[Extracted records]
◆ ◆ ◆ ◆
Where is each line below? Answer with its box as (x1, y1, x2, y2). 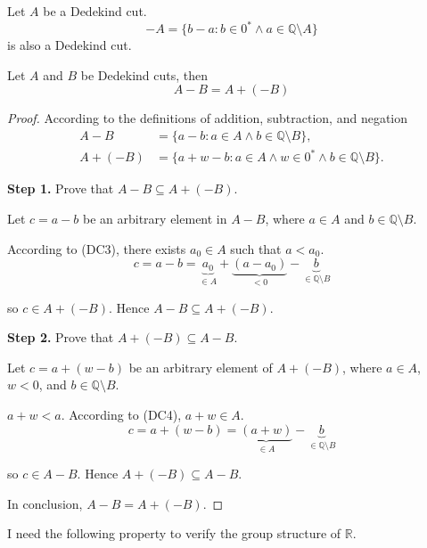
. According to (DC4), (61, 405, 182, 424)
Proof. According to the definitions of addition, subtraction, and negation (7, 109, 408, 127)
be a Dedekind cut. (43, 2, 147, 20)
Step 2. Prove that (7, 328, 114, 347)
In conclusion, (7, 494, 83, 512)
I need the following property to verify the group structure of (7, 524, 341, 543)
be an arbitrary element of (128, 357, 273, 376)
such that (230, 239, 282, 258)
◆ ◆ ◆ ◆
§ WORK ORDER
Only the lines from the one with "In conclusion, (7, 494, 83, 512)" through the end of the data belong in the answer, each reproduced exactly.

§ TASK RESULT
In conclusion, (7, 494, 83, 512)
I need the following property to verify the group structure of (7, 524, 341, 543)
be an arbitrary element of (128, 357, 273, 376)
such that (230, 239, 282, 258)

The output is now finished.